November 10, 2022
On Thu, Nov 10, 2022 at 07:07:33PM +0000, Imperatorn via Digitalmars-d-learn wrote:
> On Thursday, 10 November 2022 at 16:34:53 UTC, Ali Çehreli wrote:
> > On 11/9/22 11:30, Vladimir Panteleev wrote:
> > > On Wednesday, 9 November 2022 at 19:05:58 UTC, Ali Çehreli wrote:
> > >> Running the program shows no output; 'a' is not visited as a directory entry.
> > >
> > > That's not what happens for me:
> > 
> > Does not happen for me today either. (?) I must have confused myself both with my actual program and with a trivial isolated program that I had written to test it.
> > 
> > Unless others have seen the same behavior yesterday there is no bug here today. :p
> > 
> > Ali
> > "walks away with a confused look on his face"
> 
> Oh, did you run the program on Wednesday? Fool!

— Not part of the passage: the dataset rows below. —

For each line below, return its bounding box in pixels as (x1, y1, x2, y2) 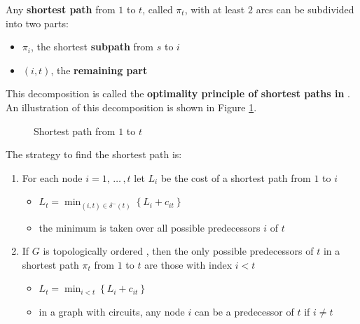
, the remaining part (50, 62, 148, 77)
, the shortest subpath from (30, 39, 154, 54)
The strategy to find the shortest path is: (6, 147, 182, 162)
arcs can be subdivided (256, 2, 354, 16)
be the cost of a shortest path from (160, 170, 311, 185)
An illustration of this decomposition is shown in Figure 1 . (6, 99, 257, 114)
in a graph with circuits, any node (39, 304, 185, 318)
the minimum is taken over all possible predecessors (39, 220, 261, 234)
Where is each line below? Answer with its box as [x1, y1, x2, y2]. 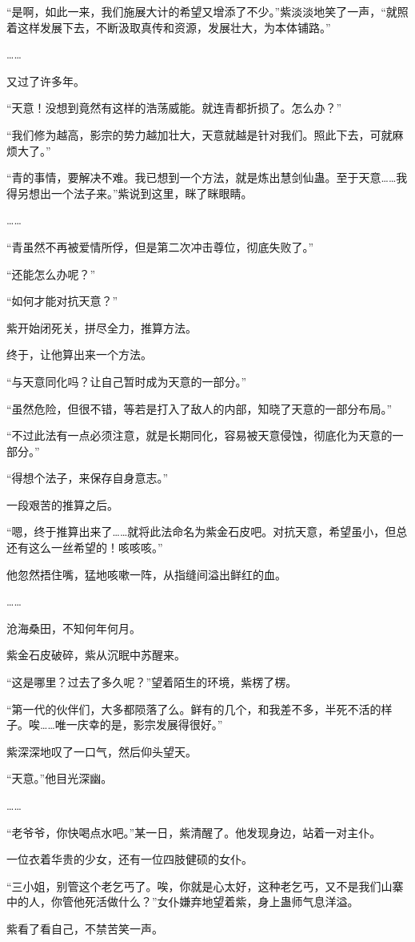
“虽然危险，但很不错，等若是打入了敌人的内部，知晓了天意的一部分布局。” [6, 400, 393, 417]
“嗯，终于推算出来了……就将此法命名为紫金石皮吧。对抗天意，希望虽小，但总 [6, 523, 408, 540]
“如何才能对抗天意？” [6, 292, 118, 309]
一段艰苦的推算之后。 [6, 496, 118, 513]
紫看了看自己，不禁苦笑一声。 [6, 920, 163, 936]
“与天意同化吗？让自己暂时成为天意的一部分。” [6, 372, 247, 389]
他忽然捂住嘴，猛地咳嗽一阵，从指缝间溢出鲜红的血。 [6, 566, 286, 582]
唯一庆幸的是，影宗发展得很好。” [54, 716, 223, 733]
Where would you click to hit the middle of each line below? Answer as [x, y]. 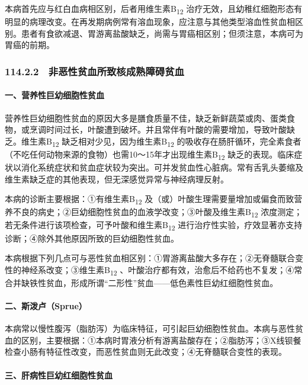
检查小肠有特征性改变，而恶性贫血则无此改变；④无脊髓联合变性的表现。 [146, 352]
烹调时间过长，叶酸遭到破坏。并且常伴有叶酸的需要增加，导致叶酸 [158, 129]
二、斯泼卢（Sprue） [46, 306]
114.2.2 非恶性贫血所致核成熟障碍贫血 [94, 71]
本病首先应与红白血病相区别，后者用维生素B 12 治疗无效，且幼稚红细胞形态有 [154, 9]
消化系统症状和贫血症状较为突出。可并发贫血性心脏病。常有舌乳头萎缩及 [162, 167]
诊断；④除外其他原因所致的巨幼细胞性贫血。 [92, 238]
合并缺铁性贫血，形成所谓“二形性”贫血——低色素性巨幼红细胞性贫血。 [142, 282]
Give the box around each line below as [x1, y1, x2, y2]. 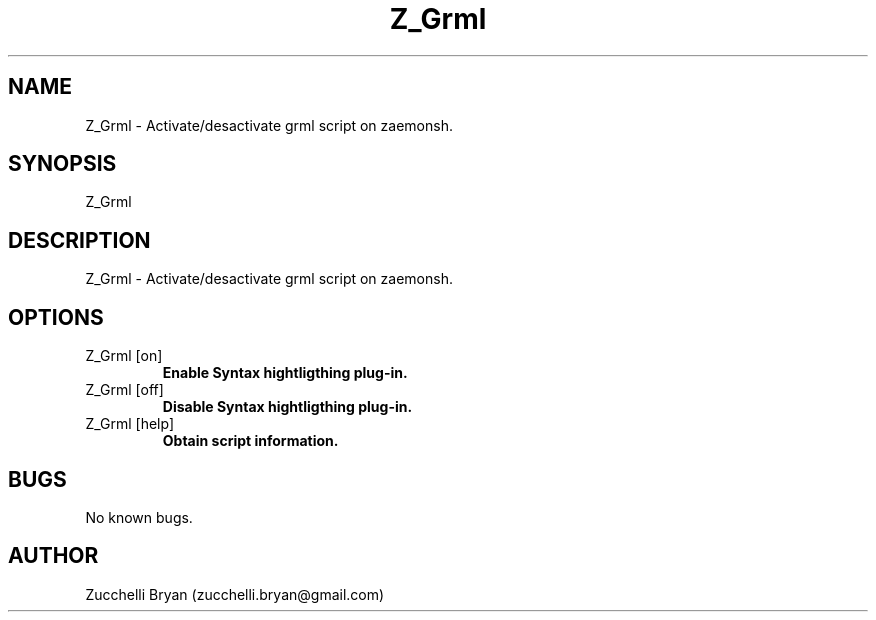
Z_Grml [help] [85, 415, 175, 433]
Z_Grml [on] [85, 347, 163, 365]
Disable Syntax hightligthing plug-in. [162, 398, 413, 416]
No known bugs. [85, 508, 193, 526]
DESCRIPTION [8, 227, 151, 253]
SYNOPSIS [8, 151, 117, 177]
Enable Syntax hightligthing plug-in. [162, 364, 408, 382]
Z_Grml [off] [85, 381, 164, 399]

I think it was because yesterday MSFT stock dipped, but today it rose by 15, so Windows is working properly again.

:-P


T

-- 
"You are a very disagreeable person." "NO."
November 10, 2022
On 11/9/22 12:06, Ali Çehreli wrote:

> I am using its sibling 'ftw'

Now that we know that dirEntries works properly, I decided not to use ftw.

However, ftw performs about twice as fast as dirEntries (despite some common code in the implementation below). I am leaving it here in case somebody finds it useful. (Why don't I put it on github then; ok, some day I will.)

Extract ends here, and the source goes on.